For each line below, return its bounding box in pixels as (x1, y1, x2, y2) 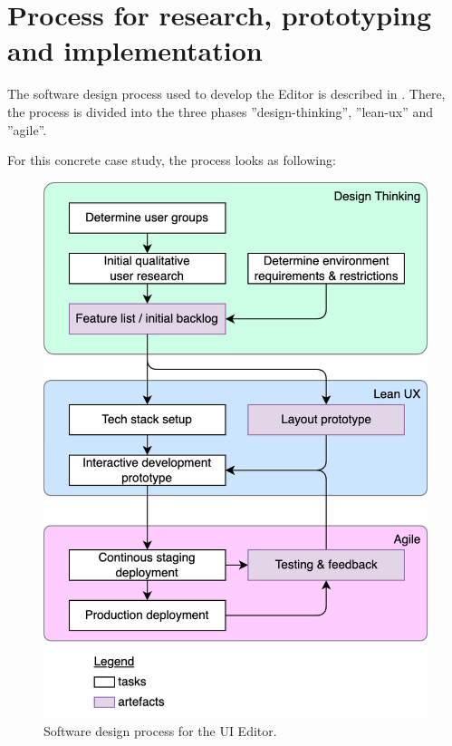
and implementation (7, 32, 263, 69)
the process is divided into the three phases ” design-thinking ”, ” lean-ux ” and (7, 102, 433, 121)
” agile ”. (7, 120, 47, 139)
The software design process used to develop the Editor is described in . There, (7, 84, 446, 103)
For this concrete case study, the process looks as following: (7, 150, 336, 170)
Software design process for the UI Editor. (43, 721, 277, 740)

EXERCISE GOAL: For the string "process", find every line of the material that contains it, and copy each one.

RESPONSE AREA:
the process is divided into the three phases ” design-thinking ”, ” lean-ux ” and (7, 102, 433, 121)
The software design process used to develop the Editor is described in . There, (7, 84, 446, 103)
For this concrete case study, the process looks as following: (7, 150, 336, 170)
Software design process for the UI Editor. (43, 721, 277, 740)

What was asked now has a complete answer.